Phase 1: Add an adapter boundary
Define a small interface around current behavior, not around BullMQ:
interface ObservationQueueEngine {
enqueue(sessionDbId: number, contentSessionId: string, message: PendingMessage): Promise<EnqueueResult>;
createIterator(sessionDbId: number, signal: AbortSignal, onIdleTimeout?: () => void): AsyncIterableIterator<PendingMessageWithId>;
clearPendingForSession(sessionDbId: number): Promise<number>;
resetProcessingToPending(sessionDbId: number): Promise<number>;
getPendingCount(sessionDbId: number): Promise<number>;
getTotalQueueDepth(): Promise<number>;
close(): Promise<void>;
}
Keep SqliteObservationQueueEngine as the first implementation by moving the current PendingMessageStore + SessionQueueProcessor behavior behind this interface.
Phase 2: Add BullMQ backend behind feature flag
- Add
BullMqObservationQueueEngine. - Use per-session queues with concurrency/manual fetch of 1.
- Use safe hashed
jobIdfor observation dedupe. - Preserve
_originalTimestampin job data. - Keep provider loops unchanged by preserving the async iterator interface.
- Implement lock extension if manual processing can exceed the configured lock duration.
- Keep SQLite as the observation/session truth; Redis is transport.

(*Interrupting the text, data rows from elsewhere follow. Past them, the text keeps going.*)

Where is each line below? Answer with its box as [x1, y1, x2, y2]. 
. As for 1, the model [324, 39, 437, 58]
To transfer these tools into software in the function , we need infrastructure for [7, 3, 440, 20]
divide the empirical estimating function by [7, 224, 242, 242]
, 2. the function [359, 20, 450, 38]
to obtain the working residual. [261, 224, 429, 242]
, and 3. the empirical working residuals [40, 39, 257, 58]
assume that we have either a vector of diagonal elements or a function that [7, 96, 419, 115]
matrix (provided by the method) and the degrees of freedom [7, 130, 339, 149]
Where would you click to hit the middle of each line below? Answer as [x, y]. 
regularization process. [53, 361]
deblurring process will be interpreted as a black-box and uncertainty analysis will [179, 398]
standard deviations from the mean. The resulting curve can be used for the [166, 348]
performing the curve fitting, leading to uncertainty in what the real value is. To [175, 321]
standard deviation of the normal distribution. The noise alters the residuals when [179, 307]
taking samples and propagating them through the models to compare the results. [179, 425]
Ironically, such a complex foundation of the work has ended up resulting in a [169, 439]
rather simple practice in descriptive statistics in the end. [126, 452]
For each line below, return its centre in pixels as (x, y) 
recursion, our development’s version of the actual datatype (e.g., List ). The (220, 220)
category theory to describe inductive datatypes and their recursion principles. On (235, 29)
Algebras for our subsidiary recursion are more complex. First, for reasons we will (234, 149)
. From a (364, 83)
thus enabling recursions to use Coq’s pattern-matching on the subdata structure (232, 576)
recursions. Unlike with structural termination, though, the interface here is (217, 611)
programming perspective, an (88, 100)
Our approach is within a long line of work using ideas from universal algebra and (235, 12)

- Add Redis connectivity health to
/api/healthonly when BullMQ backend is enabled.
Phase 3: Migration and fallback
- On startup with BullMQ enabled, migrate existing SQLite
pending_messagesrows into BullMQ once, then mark/delete migrated rows. - If Redis is unavailable at startup, fail loudly for
CLAUDE_MEM_QUEUE_ENGINE=bullmq; do not silently drop observations. - For default
sqlite, do not require Redis.
Phase 4: Tests
- Unit-test the adapter contract with a shared test suite.
- Run the suite against SQLite always.
- Run BullMQ tests only when Redis is available, or spin Redis in CI.

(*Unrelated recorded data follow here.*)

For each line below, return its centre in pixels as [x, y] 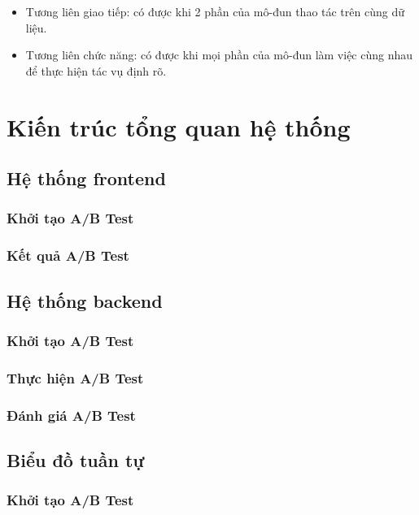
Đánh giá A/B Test [71, 415]
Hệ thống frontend [86, 178]
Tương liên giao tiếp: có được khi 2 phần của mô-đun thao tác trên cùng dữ [215, 11]
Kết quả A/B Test [68, 255]
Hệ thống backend [85, 300]
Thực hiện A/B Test [75, 377]
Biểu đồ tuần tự [76, 459]
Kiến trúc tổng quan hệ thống [179, 126]

- Add crash/restart tests:
- enqueue, kill worker, restart, process;
- claimed job stalls and returns;
- duplicate
tool_use_idis suppressed; - per-session FIFO across concurrent sessions;
- idle timeout still aborts provider subprocesses.
Final recommendation
Do not do a direct swap from SQLite to either library.
If the product goal is to keep claude-mem easy to install and local-first, invest in the current SQLite queue: clean up the schema/status drift, restore tests, add explicit retries/failure rows if needed, and keep the in-process wakeup path.
If the product goal is to support distributed workers or stronger queue observability, add BullMQ as an optional backend through an adapter. It has the right maintenance profile, TypeScript support, recovery primitives, and docs. Bee-Queue is too narrow and too legacy-client-oriented for this role.